A Message to Educators: Lessons Learned from the Corporate Trenches

Data Flow Framework

An understanding of the available database technologies is important, however, the decision of which database technology to choose cannot be made without a thorough understanding of how well the technology fits within the organizational culture and aligns with its goals. Business leaders learned this lesson the hard way when they failed to clearly define their goals and adequately address the resistance exhibited by members of the culture. At the heart of the resistance are the fears of displacement and inability to adapt. Exacerbating the problem was the added failure to examine and understand current processes and neglecting to adequately train members responsible for those processes. The absence of clear goals complicated matters further by making it impossible to identify what data needed capturing other than what was pre-defined by developers of transactional systems.

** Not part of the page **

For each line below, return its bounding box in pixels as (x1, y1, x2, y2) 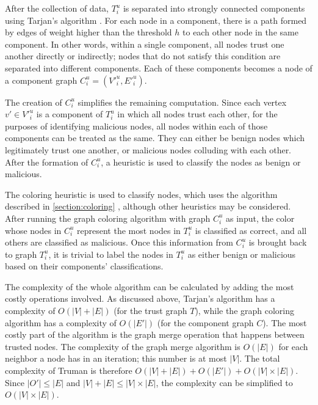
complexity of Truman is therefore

Learning from these mistakes, the author conceptualizes the data flow as a cyclical process illustrated by a funnel (Figure 1). At the top of the funnel are the established goals and the people and products that have a direct or indirect influence on achievement of the goals. As a practical matter, organizations may also need to include influential environmental variables, (i.e. political, legal and social), however, for the sake of simplicity, such variables are omitted from the framework. Critical people are those who directly impact goal achievement and those who support goal achievement by overseeing data capturing, analyzing and interpreting processes. Critical products also directly impact goal achievement. Strategic placement of qualified people, well-designed products and well planned processes result in intelligence that informs decision-makers and serves as a catalyst for improvement. When looking inside the funnel from a bird’s eye view, the funnel resembles a target with the bull’s-eye symbolically representing the resulting intelligence that supports decision-making. Conceptualizing the data flow in this fashion emphasizes the importance of goals, people, products and processes when considering database technology solutions and choosing a best fit among competing alternatives. It also provides the basis for answering the questions posed earlier.
 

Figure 1: Data Flow Framework

When reflecting on the framework, it is important to understand that in real situations, a single organization will have multiple funnels contained within the overarching organization-wide framework. In a corporate setting, this is easiest to visualize departmentally. A sales department naturally has different goals and data capture needs than the human resources department. While departments are typically interdependent, the respective goals actually drive the design of the parts of the system each department uses. Each department may further have nested data flows representing sub-goals and related processes. Reason suggests the deeper the nesting, the greater the granularity of the identified goals and data. This conceptualization allows for the creation of funnels of limited life, such as those representing short-term goals or temporary data processes that help establish performance benchmarks.

For example, a goal may be to determine the feasibility of a new product idea. Data captured from marketing, sales, purchasing, production and shipping can be analyzed and fed into a new product feasibility study funnel, which may be nested within a research and development department funnel. Nesting illustrates how the sub data flow is dependent upon the department data flow, which is further dependent on the organization data flow. By emphasizing sub-goal dependency on overarching goals and sub-goal inheritance of the parent’s data and processes, decision-makers are better equipped to deal with conflicting and incongruent conclusions. Since this systemic approach mandates addressing the key questions for each proposed data flow, it also helps reveal gaps in the data and faulty measures, which for example, in the new product analysis, could lead to an inappropriate go or no go decision.